Pre-T Cell receptor signalling dynamics and its role in cellular lineage determination

Secondary Supervisor(s): Professor Stephen Royle

University of Registration: University of Warwick

BBSRC Research Themes: Understanding the Rules of Life (Immunology)

Project Outline

In complex biological systems, checkpoints ensure that critical components are functioning correctly. A great example of this is our immune system, which must integrate signals from multiple cell-types to protect us from invading pathogens. T‑cells are an essential part of our immune response and develop in the thymus organ (as thymocytes) along a well-defined pathway, which includes several essential developmental checkpoints (see figure).

These checkpoints not only ensure correct cell development but also normally prevent cells transforming into a highly proliferative state. However in diseases such as acute lymphoblastic leukaemia (ALL), cancerous B‑ and T‑cells manage to subvert these checkpoint controls and proliferate inappropriately^1,2. Therefore, understanding how these decision points are constructed, and how they could be reinforced therapeutically is essential.

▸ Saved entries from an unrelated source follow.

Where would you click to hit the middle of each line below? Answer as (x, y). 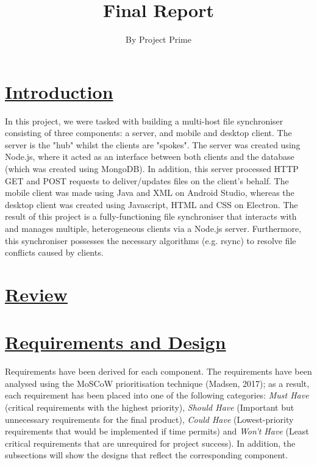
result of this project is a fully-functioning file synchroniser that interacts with (151, 216)
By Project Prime (158, 39)
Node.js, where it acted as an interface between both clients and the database (150, 157)
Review (36, 294)
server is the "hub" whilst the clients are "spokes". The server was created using (153, 144)
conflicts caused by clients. (54, 252)
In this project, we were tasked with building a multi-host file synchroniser (144, 121)
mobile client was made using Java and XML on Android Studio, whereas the (150, 193)
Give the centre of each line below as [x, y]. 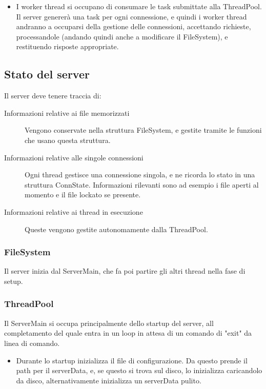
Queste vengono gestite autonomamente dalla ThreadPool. [116, 229]
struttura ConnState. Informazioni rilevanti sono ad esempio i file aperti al [142, 184]
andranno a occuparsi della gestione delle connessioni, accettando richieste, [134, 26]
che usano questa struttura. [68, 140]
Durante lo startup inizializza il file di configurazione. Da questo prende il [132, 360]
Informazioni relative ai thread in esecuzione [74, 211]
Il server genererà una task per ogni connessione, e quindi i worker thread [131, 16]
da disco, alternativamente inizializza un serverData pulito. [109, 380]
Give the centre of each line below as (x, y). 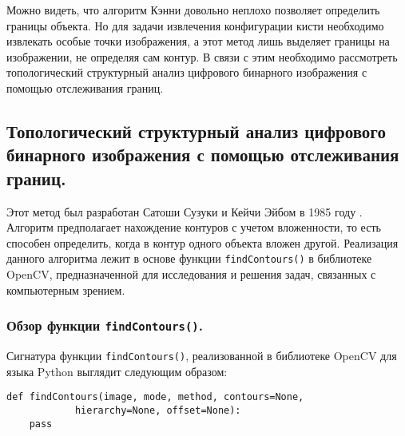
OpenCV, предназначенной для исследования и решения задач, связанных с (191, 273)
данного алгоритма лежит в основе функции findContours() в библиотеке (189, 258)
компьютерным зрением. (66, 289)
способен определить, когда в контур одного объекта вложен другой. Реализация (202, 242)
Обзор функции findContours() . (105, 325)
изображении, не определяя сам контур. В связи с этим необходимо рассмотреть (202, 56)
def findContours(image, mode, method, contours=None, (155, 397)
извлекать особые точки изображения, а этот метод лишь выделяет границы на (198, 41)
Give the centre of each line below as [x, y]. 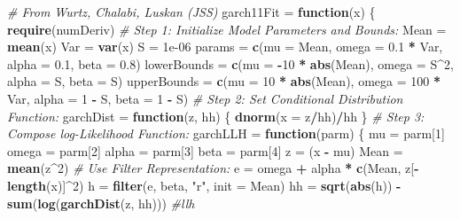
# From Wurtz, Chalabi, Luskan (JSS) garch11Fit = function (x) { [191, 12]
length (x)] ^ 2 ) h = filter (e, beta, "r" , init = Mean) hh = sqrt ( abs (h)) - [204, 185]
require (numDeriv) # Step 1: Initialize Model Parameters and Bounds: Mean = [227, 29]
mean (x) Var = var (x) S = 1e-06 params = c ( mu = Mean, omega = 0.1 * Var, [225, 47]
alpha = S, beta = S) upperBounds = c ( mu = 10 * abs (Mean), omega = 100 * [224, 81]
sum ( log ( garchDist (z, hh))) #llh [101, 203]
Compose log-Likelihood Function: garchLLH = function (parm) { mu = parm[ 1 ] [226, 133]
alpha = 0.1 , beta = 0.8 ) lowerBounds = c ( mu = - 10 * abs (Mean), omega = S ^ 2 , [230, 63]
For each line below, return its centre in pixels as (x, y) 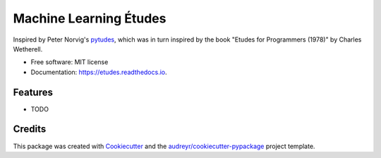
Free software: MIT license (69, 62)
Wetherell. (28, 49)
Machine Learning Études (90, 18)
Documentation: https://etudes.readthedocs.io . (99, 72)
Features (33, 92)
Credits (30, 129)
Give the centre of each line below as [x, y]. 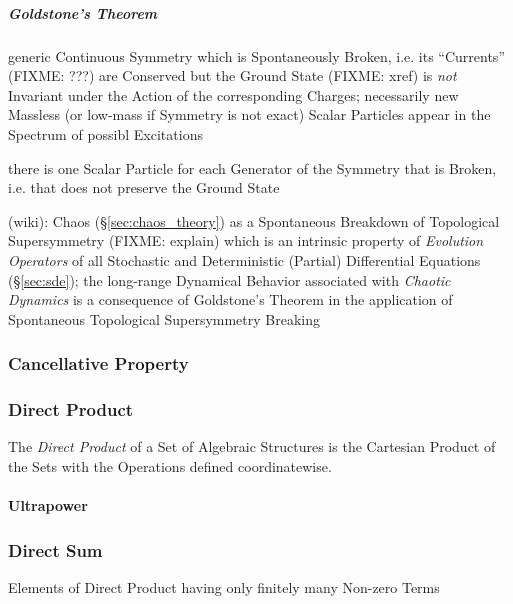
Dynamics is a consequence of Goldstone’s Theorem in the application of [230, 299]
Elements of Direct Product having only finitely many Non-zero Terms [224, 586]
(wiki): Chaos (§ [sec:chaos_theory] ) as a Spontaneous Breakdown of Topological [254, 220]
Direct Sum [55, 549]
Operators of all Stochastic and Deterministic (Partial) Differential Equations [244, 259]
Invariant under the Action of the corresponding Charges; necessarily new [233, 94]
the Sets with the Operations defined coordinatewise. [170, 465]
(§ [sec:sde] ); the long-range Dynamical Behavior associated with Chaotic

At one such checkpoint during the early double negative (DN) stages of T‑cell development, two lineages diverge; the αβ lineage which express the αβ T‑cell antigen receptor (αβ‑TCR), and the γδ lineage which express the γδ‑TCR³. These receptors differ in the immunoglobulin genes expressed and have non-overlapping roles in our immune system. Factors dictating αβ versus γδ lineage choice are not fully understood, although the ‘strength’ of TCR signalling at the divergence point has been suggested as an important factor³. DN T‑cells express either the pre-TCR, which is the precursor of the mature αβ‑TCR, or the full γδ‑TCR. It is proposed that strong pre-TCR or γδ‑TCR signalling promotes the γδ lineage, with weaker signalling biased to the αβ lineage, although signal ‘strength’ is rarely defined. This signalling also initiates in a ligand-independent manner.

Unlike αβ‑TCR or γδ‑TCR complexes, the pre‑TCR is known to be rapidly removed from the cell surface by endocytosis, and this internalisation is a process we have recently recapitulated in non-immune cells⁴. We hypothesise that pre-TCR signalling emanates from spatially distinct compartments within the cell (e.g. lysosomal compartments) compared to the γδ‑TCR and that this disparity instructs the choice of lineage fate. Testing this hypothesis would be the main focus of the PhD project.

You will create receptors that are targeted to alternate cellular locations to determine whether this directly alters signalling function. You will also make use of artificial engineered receptors that can provide an entirely orthogonal input to the signalling pathway, to directly test whether the role of intracellular signalling in conferring lineage commitment can be completely uncoupled from the structure of the receptor.

How these perturbations affect the localisation of downstream pre-TCR signalling will be observed using fluorescently-tagged intracellular signalling components combined with well-described biochemical assays for cell activation. You will also utilise in vitro derived thymocytes that can be differentiated into physiologically relevant αβ and γδ T‑cells using a bone marrow derived stromal cell line. Key advantages of this system over direct isolation of developing T cells include generation of large cell numbers from low amounts of stem cells and the easy manipulation of T cells throughout their development.

Analyses of pre-TCR signalling localisation have essentially not been performed before, either with TCR-expressing cell lines or in thymocytes and will test whether distinct spatial localisation leads to differential signalling, which would be an exciting and new biological mechanism. You will also start new studies to directly investigate human thymocytes and their signalling mechanisms, which have been barely studied at all, and is critical information to translate the fundamental research into clinically useful information.

References

1. Pölönen et al. Nature 632, (2024).
2. Chen et al. Nature 521, (2015).
3. Ciofani et al. Nat Rev Immunol 10, (2010).
4. Smid et al J Cell Biol 222 (2023).